■ **About this exercise**
All lines of the material below that include the string "households" are to be copied.
((
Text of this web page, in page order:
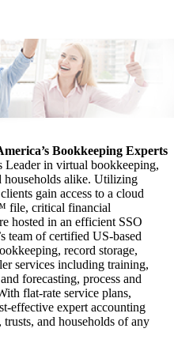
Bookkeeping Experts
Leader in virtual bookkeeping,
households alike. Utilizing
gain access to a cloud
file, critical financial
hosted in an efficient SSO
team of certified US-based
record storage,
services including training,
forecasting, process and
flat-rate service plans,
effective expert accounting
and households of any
))
■ **Task result**
households alike. Utilizing
and households of any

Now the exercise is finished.